WORK TO COMPLETE
The whole listing, repeated exactly, is what this task asks for.

EXERCISE DATA
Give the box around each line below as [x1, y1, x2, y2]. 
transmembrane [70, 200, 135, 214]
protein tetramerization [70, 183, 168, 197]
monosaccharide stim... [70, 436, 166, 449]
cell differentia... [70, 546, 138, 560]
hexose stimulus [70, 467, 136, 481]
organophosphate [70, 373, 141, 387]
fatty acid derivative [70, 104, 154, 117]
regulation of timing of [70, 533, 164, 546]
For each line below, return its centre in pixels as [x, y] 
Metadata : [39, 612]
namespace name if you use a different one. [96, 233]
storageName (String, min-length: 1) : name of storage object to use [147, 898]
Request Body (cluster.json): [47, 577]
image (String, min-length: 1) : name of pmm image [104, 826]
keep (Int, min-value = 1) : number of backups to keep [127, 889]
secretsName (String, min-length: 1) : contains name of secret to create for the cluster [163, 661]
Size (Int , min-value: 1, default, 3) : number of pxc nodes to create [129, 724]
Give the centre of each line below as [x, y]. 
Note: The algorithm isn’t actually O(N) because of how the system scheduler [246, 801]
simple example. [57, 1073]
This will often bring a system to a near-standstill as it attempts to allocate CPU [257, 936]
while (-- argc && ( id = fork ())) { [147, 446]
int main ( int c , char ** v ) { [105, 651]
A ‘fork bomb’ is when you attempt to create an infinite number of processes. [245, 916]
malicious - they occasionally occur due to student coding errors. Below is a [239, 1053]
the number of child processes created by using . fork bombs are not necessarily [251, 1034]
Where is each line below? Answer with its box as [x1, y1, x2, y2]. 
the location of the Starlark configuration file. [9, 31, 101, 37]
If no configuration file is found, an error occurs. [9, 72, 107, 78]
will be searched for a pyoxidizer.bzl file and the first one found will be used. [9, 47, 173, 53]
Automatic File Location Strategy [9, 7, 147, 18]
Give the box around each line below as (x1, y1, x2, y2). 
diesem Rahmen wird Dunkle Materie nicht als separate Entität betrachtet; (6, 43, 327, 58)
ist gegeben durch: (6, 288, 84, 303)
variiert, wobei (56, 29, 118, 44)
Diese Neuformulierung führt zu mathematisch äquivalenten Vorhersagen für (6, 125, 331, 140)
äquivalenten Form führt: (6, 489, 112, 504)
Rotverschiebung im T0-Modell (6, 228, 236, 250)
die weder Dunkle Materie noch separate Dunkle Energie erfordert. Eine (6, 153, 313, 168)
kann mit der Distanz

PROBLEM SOLUTION
Give the box around each line below as [x1, y1, x2, y2]. 
transmembrane [70, 200, 135, 214]
protein tetramerization [70, 183, 168, 197]
monosaccharide stim... [70, 436, 166, 449]
cell differentia... [70, 546, 138, 560]
hexose stimulus [70, 467, 136, 481]
organophosphate [70, 373, 141, 387]
fatty acid derivative [70, 104, 154, 117]
regulation of timing of [70, 533, 164, 546]
For each line below, return its centre in pixels as [x, y] 
Metadata : [39, 612]
namespace name if you use a different one. [96, 233]
storageName (String, min-length: 1) : name of storage object to use [147, 898]
Request Body (cluster.json): [47, 577]
image (String, min-length: 1) : name of pmm image [104, 826]
keep (Int, min-value = 1) : number of backups to keep [127, 889]
secretsName (String, min-length: 1) : contains name of secret to create for the cluster [163, 661]
Size (Int , min-value: 1, default, 3) : number of pxc nodes to create [129, 724]
Give the centre of each line below as [x, y]. 
Note: The algorithm isn’t actually O(N) because of how the system scheduler [246, 801]
simple example. [57, 1073]
This will often bring a system to a near-standstill as it attempts to allocate CPU [257, 936]
while (-- argc && ( id = fork ())) { [147, 446]
int main ( int c , char ** v ) { [105, 651]
A ‘fork bomb’ is when you attempt to create an infinite number of processes. [245, 916]
malicious - they occasionally occur due to student coding errors. Below is a [239, 1053]
the number of child processes created by using . fork bombs are not necessarily [251, 1034]
Where is each line below? Answer with its box as [x1, y1, x2, y2]. 
the location of the Starlark configuration file. [9, 31, 101, 37]
If no configuration file is found, an error occurs. [9, 72, 107, 78]
will be searched for a pyoxidizer.bzl file and the first one found will be used. [9, 47, 173, 53]
Automatic File Location Strategy [9, 7, 147, 18]
Give the box around each line below as (x1, y1, x2, y2). 
diesem Rahmen wird Dunkle Materie nicht als separate Entität betrachtet; (6, 43, 327, 58)
ist gegeben durch: (6, 288, 84, 303)
variiert, wobei (56, 29, 118, 44)
Diese Neuformulierung führt zu mathematisch äquivalenten Vorhersagen für (6, 125, 331, 140)
äquivalenten Form führt: (6, 489, 112, 504)
Rotverschiebung im T0-Modell (6, 228, 236, 250)
die weder Dunkle Materie noch separate Dunkle Energie erfordert. Eine (6, 153, 313, 168)
kann mit der Distanz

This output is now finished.